**Action item**
Print the lines that run from the line with "Neurological Diseases - Neurology" to the line with "Nociplastic pain - Non", keeping both end lines, exactly as they appear in the entries below, and nothing else.

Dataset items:
"""
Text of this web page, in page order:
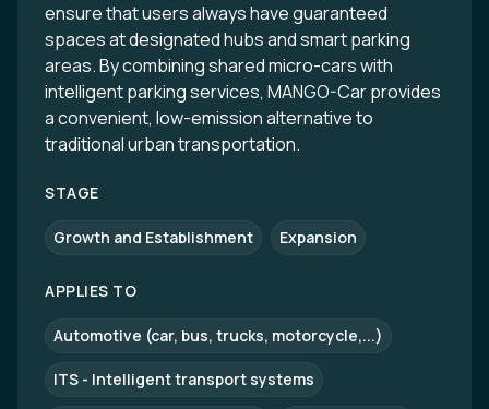
ensure that users always have guaranteed
spaces at designated hubs and smart parking
areas. By combining shared micro-cars with
intelligent parking services, MANGO-Car provides
a convenient, low-emission alternative to
traditional urban transportation.
STAGE
Growth and Establishment Expansion
APPLIES TO
Automotive (car, bus, trucks, motorcycle,...)
ITS - Intelligent transport systems
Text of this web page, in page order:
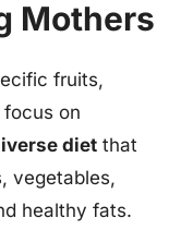
Mothers
fruits,
on
diet that
vegetables,
healthy fats.
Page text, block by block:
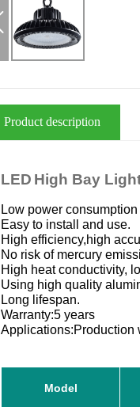
Product description
LED High Bay
Low power
Easy to install and use.
High efficiency,high
No risk of mercury
High heat conductivity,
Using high quality
Long lifespan.
Warranty:5 years
Applications:Production
Model
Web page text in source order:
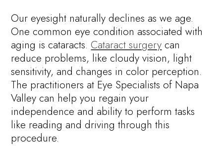
Our eyesight naturally declines as we age.
One common eye condition associated with
aging is cataracts. Cataract surgery can
reduce problems, like cloudy vision, light
sensitivity, and changes in color perception.
The practitioners at Eye Specialists of Napa
Valley can help you regain your
independence and ability to perform tasks
like reading and driving through this
procedure.
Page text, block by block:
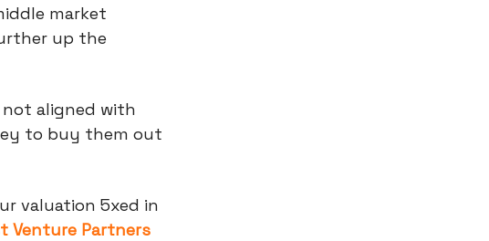
market
up the
not aligned with
to buy them out
valuation 5xed in
Venture Partners
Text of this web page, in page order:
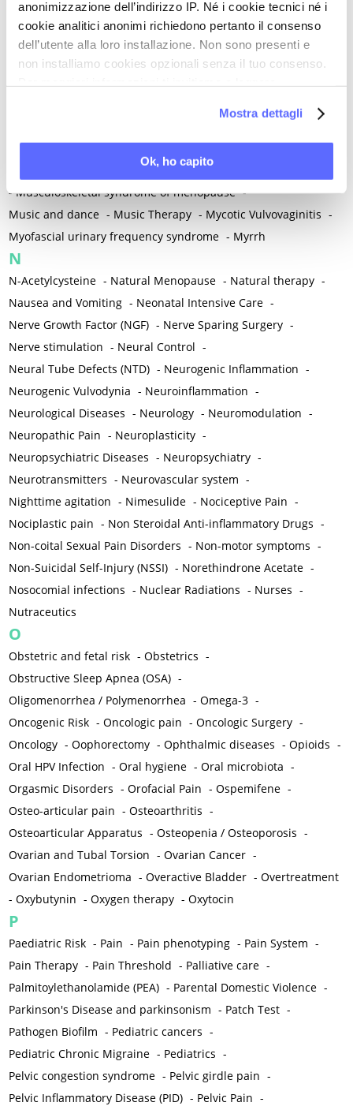
anonimizzazione dell’indirizzo IP. Né i cookie tecnici né i
cookie analitici anonimi richiedono pertanto il consenso
dell’utente alla loro installazione. Non sono presenti e
non installiamo cookies opzionali senza il tuo consenso.
Mostra dettagli
Ok, ho capito
Microglia -Migraine -Migrants / Migrations - Milnacipran
Mind-body therapies
- Mindfulness -
Mixed vaginosis -Mood Disorders -Morcellation -
Muscle health
Musculoskeletal pain
-Musculoskeletal syndrome of menopause -
Music and dance - Music Therapy - Mycotic Vulvovaginitis -
Myofascial urinary frequency syndrome - Myrrh
N
N-Acetylcysteine - Natural Menopause - Natural therapy -
Nausea and Vomiting - Neonatal Intensive Care -
Nerve Growth Factor (NGF) - Nerve Sparing Surgery -
Nerve stimulation - Neural Control -
Neural Tube Defects (NTD) - Neurogenic Inflammation -
Neurogenic Vulvodynia - Neuroinflammation -
Neurological Diseases - Neurology - Neuromodulation -
Neuropathic Pain - Neuroplasticity -
Neuropsychiatric Diseases - Neuropsychiatry -
Neurotransmitters - Neurovascular system -
Nighttime agitation - Nimesulide - Nociceptive Pain -
Nociplastic pain - Non Steroidal Anti-inflammatory Drugs -
Non-coital Sexual Pain Disorders - Non-motor symptoms -
Non-Suicidal Self-Injury (NSSI) - Norethindrone Acetate -
Nosocomial infections - Nuclear Radiations - Nurses -
Nutraceutics
O
Obstetric and fetal risk -Obstetrics -
Obstructive Sleep Apnea (OSA) -
Oligomenorrhea / Polymenorrhea -Omega-3 -
Oncogenic Risk -Oncologic pain -Oncologic Surgery -
Oncology -Oophorectomy -Ophthalmic diseases -Opioids -
Oral HPV Infection -Oral hygiene -Oral microbiota -
Orgasmic Disorders -Orofacial Pain -Ospemifene -
Osteo-articular pain -Osteoarthritis -
Osteoarticular Apparatus -Osteopenia / Osteoporosis -
Ovarian and Tubal Torsion -Ovarian Cancer -
Ovarian Endometrioma -Overactive Bladder -Overtreatment
-Oxybutynin -Oxygen therapy -Oxytocin
P
Paediatric Risk - Pain - Pain phenotyping - Pain System -
Pain Therapy - Pain Threshold - Palliative care -
Palmitoylethanolamide (PEA) - Parental Domestic Violence -
Parkinson's Disease and parkinsonism - Patch Test -
Pathogen Biofilm - Pediatric cancers -
Pediatric Chronic Migraine - Pediatrics -
Pelvic congestion syndrome - Pelvic girdle pain -
Pelvic Inflammatory Disease (PID) - Pelvic Pain -
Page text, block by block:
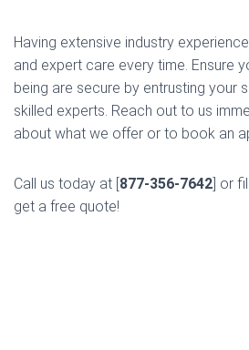
Having extensive industry
and expert care every time. Ensure
being are secure by entrusting your
skilled experts. Reach out to us
about what we offer or to book an
Call us today at [877-356-7642] or
get a free quote!
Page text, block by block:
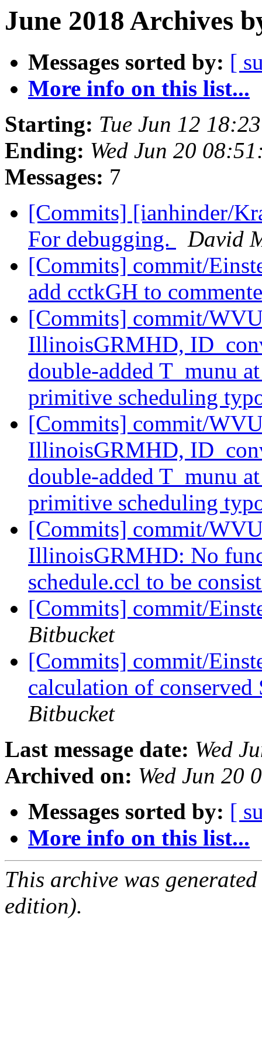
June 2018 Archives
Messages sorted by: [
More info on this list...
Starting: Tue Jun 12
Ending: Wed Jun 20
Messages: 7
[Commits] [ianhinder/
For debugging.
David
[Commits] commit/
add cctkGH to
[Commits] commit/
IllinoisGRMHD,
double-added T_munu
primitive scheduling
[Commits] commit/
IllinoisGRMHD,
double-added T_munu
primitive scheduling
[Commits] commit/
IllinoisGRMHD: No
schedule.ccl to be
[Commits] commit/
Bitbucket
[Commits] commit/
calculation of
Bitbucket
Last message date: Wed
Archived on: Wed Jun 20
Messages sorted by: [
More info on this list...
This archive was
edition).
"""
**Solution below**
Neurological Diseases - Neurology - Neuromodulation -
Neuropathic Pain - Neuroplasticity -
Neuropsychiatric Diseases - Neuropsychiatry -
Neurotransmitters - Neurovascular system -
Nighttime agitation - Nimesulide - Nociceptive Pain -
Nociplastic pain - Non Steroidal Anti-inflammatory Drugs -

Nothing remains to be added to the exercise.